Starting With Data
Last updated on 2024-06-18 | Edit this page
Overview
Questions
- How can I import data in Python?
- What is Pandas?
- Why should I use Pandas to work with data?
Objectives
- Navigate the workshop directory and download a dataset.
- Explain what a library is and what libraries are used for.
- Describe what the Python Data Analysis Library (Pandas) is.
- Load the Python Data Analysis Library (Pandas).
- Use
read_csv
to read tabular data into Python. - Describe what a DataFrame is in Python.
- Access and summarize data stored in a DataFrame.
- Define indexing as it relates to data structures.
- Perform basic mathematical operations and summary statistics on data in a Pandas DataFrame.
- Create simple plots.
Working With Pandas DataFrames in Python
We can automate the processes listed above using Python.

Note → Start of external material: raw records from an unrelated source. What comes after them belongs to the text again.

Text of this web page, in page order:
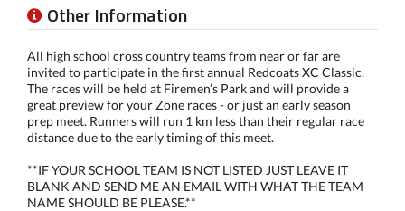
Other Information
All high school cross country teams from near or far are
invited to participate in the first annual Redcoats XC Classic.
The races will be held at Firemen’s Park and will provide a
great preview for your Zone races - or just an early season
prep meet. Runners will run 1 km less than their regular race
distance due to the early timing of this meet.
**IF YOUR SCHOOL TEAM IS NOT LISTED JUST LEAVE IT
BLANK AND SEND ME AN EMAIL WITH WHAT THE TEAM
NAME SHOULD BE PLEASE.**
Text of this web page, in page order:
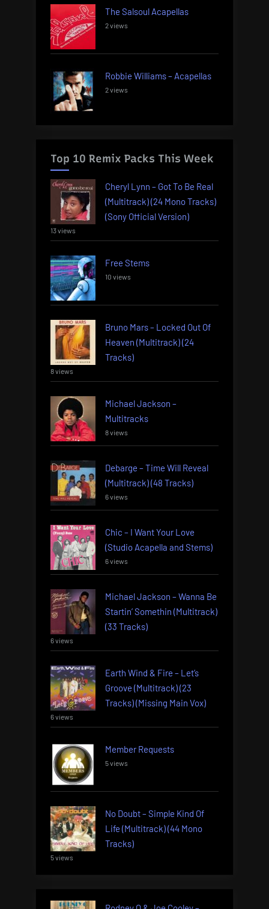
The Salsoul Acapellas
2 views
Robbie Williams – Acapellas
2 views
Top 10 Remix Packs This Week
Cheryl Lynn – Got To Be Real
(Multitrack) (24 Mono Tracks)
(Sony Official Version)
13 views
Free Stems
10 views
Bruno Mars – Locked Out Of
Heaven (Multitrack) (24
Tracks)
8 views
Michael Jackson –
Multitracks
8 views
Debarge – Time Will Reveal
(Multitrack) (48 Tracks)
6 views
Chic – I Want Your Love
(Studio Acapella and Stems)
6 views
Michael Jackson – Wanna Be
Startin’ Somethin (Multitrack)
(33 Tracks)
6 views
Earth Wind & Fire – Let’s
Groove (Multitrack) (23
Tracks) (Missing Main Vox)
6 views
Member Requests
5 views
No Doubt – Simple Kind Of
Life (Multitrack) (44 Mono
Tracks)
5 views
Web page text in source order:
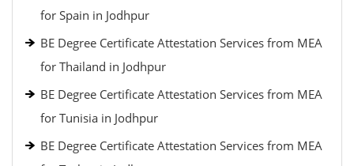
for Spain in Jodhpur
BE Degree Certificate Attestation Services from MEA
for Thailand in Jodhpur
BE Degree Certificate Attestation Services from MEA
for Tunisia in Jodhpur
BE Degree Certificate Attestation Services from MEA

It is efficient to spend time building code to perform these tasks because once it is built, we can use our code over and over on different datasets that share a similar format. This makes our methods easily reproducible. We can also share our code with colleagues so they can replicate our analysis.
Starting in the same spot
If you do not already have JupyterLab opened from the workshop directroy, let’s do that now. Doing so should help us avoid path and file name issues. At this time please navigate to the workshop directory in your terminal.
Opening JupyterLab
BASH
# navigate to or start your terminal from the worskhop directory
$ jupyter lab
# you may see various status messages as it spins up jupyter server
# and launches your default browser
A quick aside that there are Python libraries like OS Library that can work with our directory structure, however, that is not our focus today.
Alex: our user story
Alex is a researcher interested in exploring the collection of fictional works at their university and assessing how representative it is in relation to the student body. Alex was able to find a pre-liminary dataset assembled by a previous researcher from which they want to create some exploratory plots and intermediate datasets in order to determine next steps to expand on this line of inquiry.
Alex could do some of this work using spreadsheet systems but this can be time consuming to do and lead to mistakes that are hard to detect.

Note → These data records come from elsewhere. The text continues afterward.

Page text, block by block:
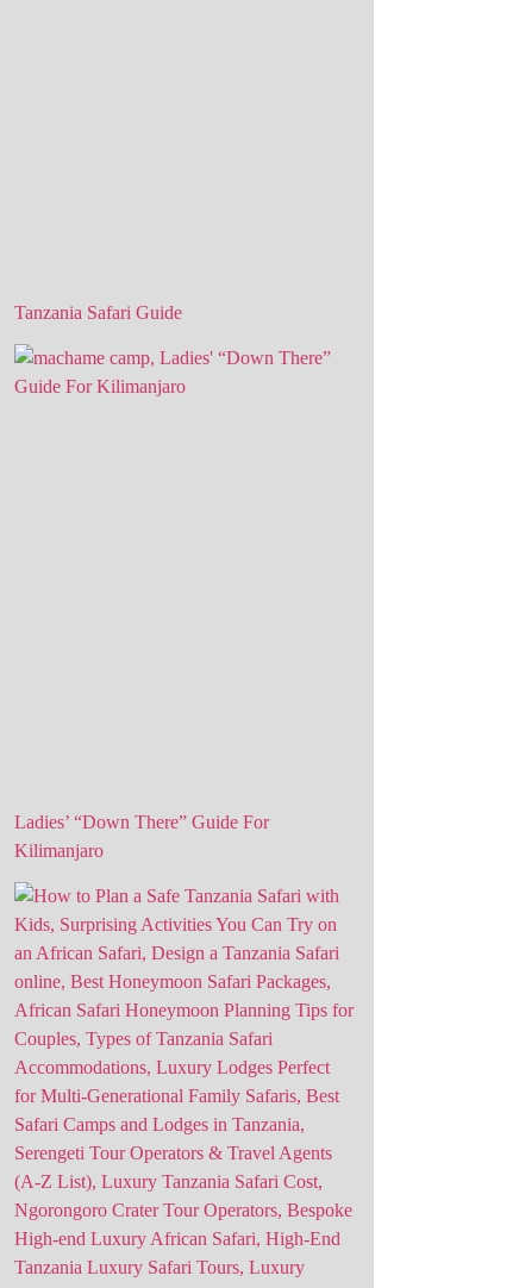
Tanzania Safari Guide
Ladies’ “Down There” Guide For
Kilimanjaro
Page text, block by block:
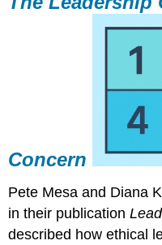
Concern
Pete Mesa and Diana
in their publication
described how ethical
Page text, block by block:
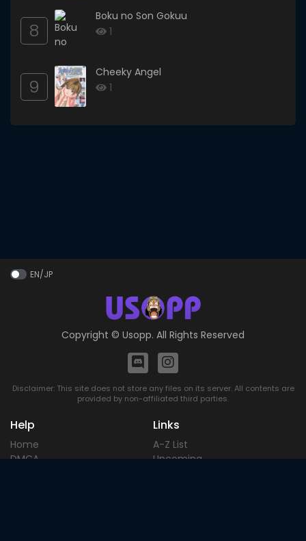
8
Boku no Son Gokuu
1
9
Cheeky Angel
1
EN/JP
Copyright © Usopp. All Rights Reserved
Disclaimer: This site does not store any files on its server. All contents are
provided by non-affiliated third parties.
Help
Home
DMCA
Links
A-Z List
Upcoming
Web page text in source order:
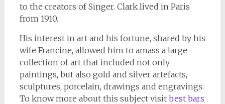
to the creators of Singer. Clark lived in Paris
from 1910.
His interest in art and his fortune, shared by his
wife Francine, allowed him to amass a large
collection of art that included not only
paintings, but also gold and silver artefacts,
sculptures, porcelain, drawings and engravings.
To know more about this subject visit best bars
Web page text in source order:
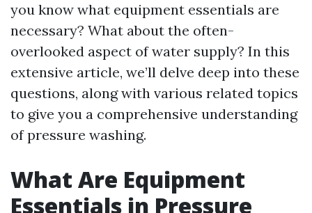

This workshop will show how Python can be used to automate some of the processes allowing them to be re-run in the future.
Our Data
We will be using files from the data folder. This section will use
the all_works.csv
file that can be found in your data
folder.
The dataset is stored as a comma separated (.csv
) file,
where each row holds information for a single title, and the columns
represent diferent aspects (variables) of each entry:
Column | Description |
---|---|
title | Title of Work |
subjects | List of Subjects |
mms_id | Metadata Management System ID |
author | Author(s) delimited with ‘;’ |
publication_date | Year of Publication |
publication_place | Place of Publication |
language_code | Language of Text |
resource_type | Type of resource, e.g. physical, electronic |
acquisition_date | Date of Acquisition |
is_dei | Boolean for whether work meets broadest definition of a DEI work |
checkouts | Count of number of times |
Semantics of DEI
- Diversity, Equity and Inclusion are not concrete terms that can be
divorced from history and geography. Thus, it is incumbent on academic
researchers to define what that means in their practice.

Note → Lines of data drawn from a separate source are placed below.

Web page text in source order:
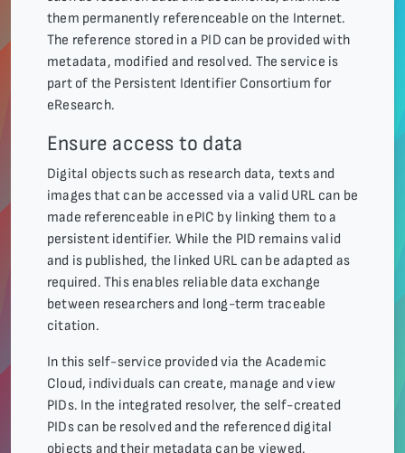
them permanently referenceable on the Internet.
The reference stored in a PID can be provided with
metadata, modified and resolved. The service is
part of the Persistent Identifier Consortium for
eResearch.
Ensure access to data
Digital objects such as research data, texts and
images that can be accessed via a valid URL can be
made referenceable in ePIC by linking them to a
persistent identifier. While the PID remains valid
and is published, the linked URL can be adapted as
required. This enables reliable data exchange
between researchers and long-term traceable
citation.
In this self-service provided via the Academic
Cloud, individuals can create, manage and view
PIDs. In the integrated resolver, the self-created
PIDs can be resolved and the referenced digital
objects and their metadata can be viewed.
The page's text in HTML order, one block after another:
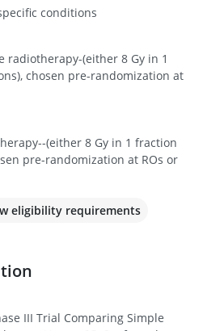
conditions
(either 8 Gy in 1
chosen pre-randomization at
(either 8 Gy in 1 fraction
pre-randomization at ROs or
eligibility requirements
III Trial Comparing Simple

- Arguably, any resource is potentially useful in the pursuit of DEI
research if for no other reason as to provide contrast and foreground
for other works, so designating something a DEI resource will always be
a judgment call.
- Here, though, the is_dei flag is applied to any works with subjects deemed outside those with a male, western European lineage. That determination is also a judgment call on multiple levels that you may disagree with, and that is okay. Not only might you disagree with what subjects do or do not share a male, western European lineage, but we are also at the mercy of the cataloger wrestling with their own biases while applying a limited scope of slowly evolving options.
- Our flag will never be perfect, so our goal should be good enough with the time and information we have. You can spot check the subjects deemed dei and non-dei.
- All datasets should be approached with a sceptical eye. When we are done here, you should not only know how to leverage datasets, but interogate and adjust them to adhere to different assumptions. Just be sure to make those adjustments and assumptions clear to those who follow after you.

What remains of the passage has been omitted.